We prefer speaking about these four phases from the point of view of large companies in which they may represent whole divisions and thousands of people. That’s practical as business growth in these extreme cases is the easiest to watch. However, companies engage in all four phases of work every time. As soon as the product is introduced to the market, people work hard to progress it to the next phase. Each successful product or feature began life in R&D and later became a part of the company’s strategy, was subject to optimization and ultimately became old news. This is one of the reasons why companies struggle to find creative managers to foster innovation. Each new innovation competes for resources with established projects, and talent is one of the scarcest resources.

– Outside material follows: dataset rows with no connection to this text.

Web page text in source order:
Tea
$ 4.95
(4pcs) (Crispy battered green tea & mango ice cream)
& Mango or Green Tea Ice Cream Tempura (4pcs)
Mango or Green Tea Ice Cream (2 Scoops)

When products shift between phases, they are handed off between teams. Employees can select to move with the product as part of the handoff or stay back and begin to work on something new. Neither choice is correct or wrong as it depends on the temperament and skills of the particular person.

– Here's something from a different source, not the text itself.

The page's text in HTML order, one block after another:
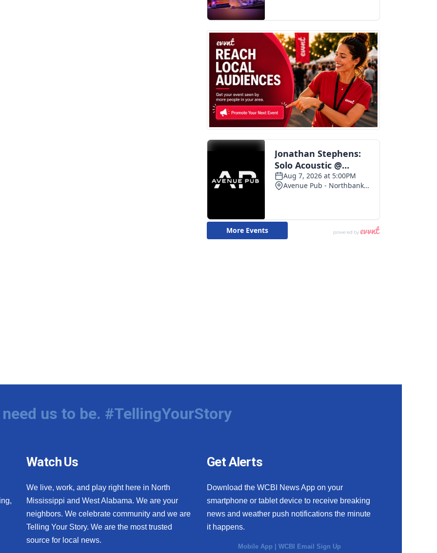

Some people are natural investors who prefer to work without pressure and expect the business phases. Others are ambitious and view innovation as a path to senior management. People should therefore search for jobs that suit them best. Entrepreneurship should be viewed as a viable career path for innovators in large organizations. Managers who lead teams by adopting the Lean Startup method shouldn’t leave the company to achieve rewards for their skills or pretend to fit in the strict hierarchies of their departments. Instead, they should have a business card with “entrepreneur” under their names. They should be accountable under innovation accounting and be promoted and rewarded.
Once an entrepreneur has nurtured a product in the sandbox, it needs to be reintegrated into the parent organization. A larger team will eventually be required to grow, commercialize, and scale. At first, this team will need the continued leadership of the innovators who worked in the sandbox. This will positively impact the process as it allows innovators to train new team members in the new way of working that they mastered in the original sandbox.

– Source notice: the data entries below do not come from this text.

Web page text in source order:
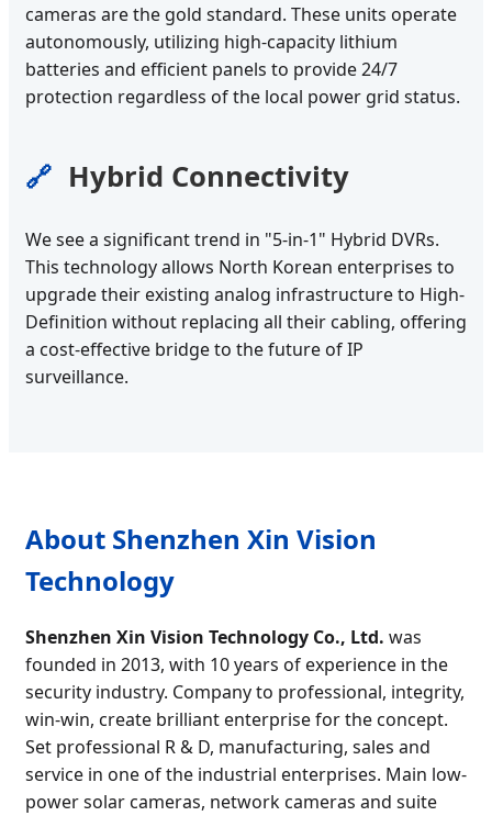
cameras are the gold standard. These units operate
autonomously, utilizing high-capacity lithium
batteries and efficient panels to provide 24/7
protection regardless of the local power grid status.
🔗 Hybrid Connectivity
We see a significant trend in "5-in-1" Hybrid DVRs.
This technology allows North Korean enterprises to
upgrade their existing analog infrastructure to High-
Definition without replacing all their cabling, offering
a cost-effective bridge to the future of IP
surveillance.
About Shenzhen Xin Vision
Technology
Shenzhen Xin Vision Technology Co., Ltd. was
founded in 2013, with 10 years of experience in the
security industry. Company to professional, integrity,
win-win, create brilliant enterprise for the concept.
Set professional R & D, manufacturing, sales and
service in one of the industrial enterprises. Main low-
power solar cameras, network cameras and suite
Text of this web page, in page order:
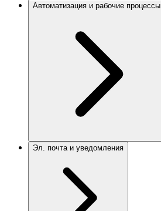
Автоматизация и рабочие процессы
Эл. почта и уведомления

Ideally, the sandbox will eventually grow without moving the team out of the sandbox and into the company’s usual routines. There may be opportunities to widen the sandbox. For example, the online service example we saw could be achieved by starting with a sandbox encompassing the product pricing page. When those experiments succeeded, the company could add the website’s home page to the sandbox. It might later add the search functionality or the whole web design. If certain customers or a certain number of customers were targeted at first, the product’s reach could be increased. When such changes are expected, the senior management must consider if the teams working in the sandbox can take care of themselves politically in the parent company. The sandbox was made to protect them, and the parent company and any expansion need to keep this in mind.
This last transition is tough for innovators to admit – their transformation from radical outsiders to the incorporation of the status quo. When Eric Ries was running his product development team at IMVU, he had to hire new people, and they had to be brainwashed into the Lean Startup culture. Split testing, repeated deployments and customer testing were all usual practices. He had to be a strong advocate for his Lean Startup ideas by ensuring that new employees were willing to give them a try. However, those ideas had become a part of the status quo for those working there for a while.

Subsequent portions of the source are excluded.